The capability to include extra models is also useful for prosthetic control, specifically for finding differential commands for each robot joint based on predicted endpoint positions. Determining appropriate commands requires inverse kinematics, but this calculation for a redundant four degree-of-freedom robot (non-unique endpoint to joint angles mapping) does not have a closed form solution (Craig, 1989). Joint angles can be found via optimization, but it is not guaranteed to find a feasible solution. Error checking and repeated optimizations consume the computing budget. Parallel computation increases the probability of at least one feasible solution in minimal time.

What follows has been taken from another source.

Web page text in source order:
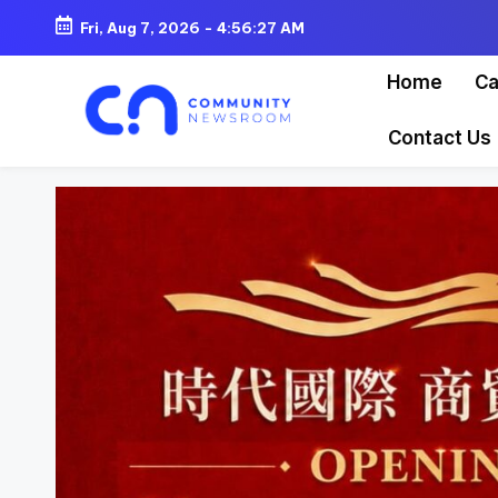
Skip
Fri, Aug 7, 2026 - 4:56:30 AM
Home
Contact Us

The CW does face a number of possible limitations. The major impediment is that researchers have developed their own models and are not able to devote resources to convert them to C++ compatible with the CW’s API. This could limit both the number of available models in the toolbox and number of CW users (to refine said models). Future CW development may expand support for models written in other languages (e.g. Matlab, Python); however, CW adoption may be too time consuming for some labs. Modeling flexibility could be helpful for users who do use the CW; however, middleware is only responsible for checking that users’ code includes a set of data structures for communication – there is no check whether the code works. Users will need to validate models on similar processing architectures before uploading them to the CW. Additionally, transmitting neurophysiological data from animals or humans across the Internet could raise privacy and security concerns [e.g. compliance with Health Insurance Portability and Accountability Act (HIPAA) laws]. Finally, real-time communication cannot be guaranteed for arbitrary Internet connections whose communication latencies are excessive.

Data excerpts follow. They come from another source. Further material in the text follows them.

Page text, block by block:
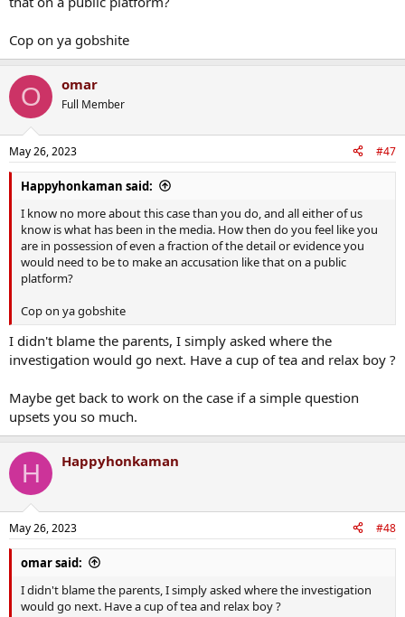
Cop on ya gobshite
O omar
Full Member
May 26, 2023 #47
Happyhonkaman said:
I know no more about this case than you do, and all either of us
know is what has been in the media. How then do you feel like you
are in possession of even a fraction of the detail or evidence you
would need to be to make an accusation like that on a public
platform?
Cop on ya gobshite
I didn't blame the parents, I simply asked where the
investigation would go next. Have a cup of tea and relax boy ?
Maybe get back to work on the case if a simple question
upsets you so much.
H Happyhonkaman
May 26, 2023 #48
omar said:
I didn't blame the parents, I simply asked where the investigation
would go next. Have a cup of tea and relax boy ?

Overall, this solution for distributed BMIs could lay the ground for scalable middleware techniques that, in the long run, can support increasingly elaborate neurophysiologic research test beds in which subjects can carry out more complex tasks. These advanced test beds will be essential for the development and optimization of the computational components that can be implemented on future workstations with multiple multi-core processors which, collectively, will be able to provide the necessary resources for deeper study of neural coding and function. This new computational platform is transformative by providing: (1) access to user friendly interfaces to dynamically manage and analyze experiments, (2) unrestricted computer power for simulation, signal processing of brain signals and experimental control, (3) huge storage for data and (4) real-time and closed-loop subject feedback, 24/7, anywhere in the world.
The authors declare that the research was conducted in the absence of any commercial or financial relationships that could be construed as a potential conflict of interest.

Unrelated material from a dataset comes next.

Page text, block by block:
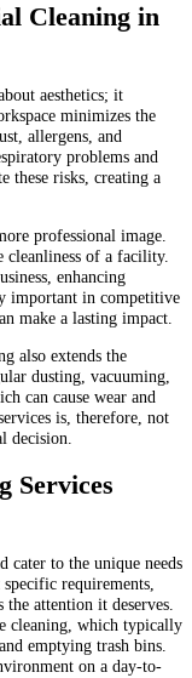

This work was funded by the NSF under Grant #CNS-0540304. We thank Loris Marchal for his development of RLS algorithms for pilot testing of the CW.
- ^The NRG lab uses Tucker-Davis Technologies (Alachua, FL USA) devices; however, the CW should generalize to any recording hardware with buffers that can be sampled within experiment time limits (e.g. 25–100 ms).
- ^For typical experiments, the minimum (average) inter-trial time was 1:06 [m:ss] (2:12). Using 18 VMs (smaller network than Figure 5; local computation time was 15:33), the entire initialization time was 1:26. Given data, we could theoretically train the networks quickly enough that the user may not notice the delay before they were able to control the prosthetic.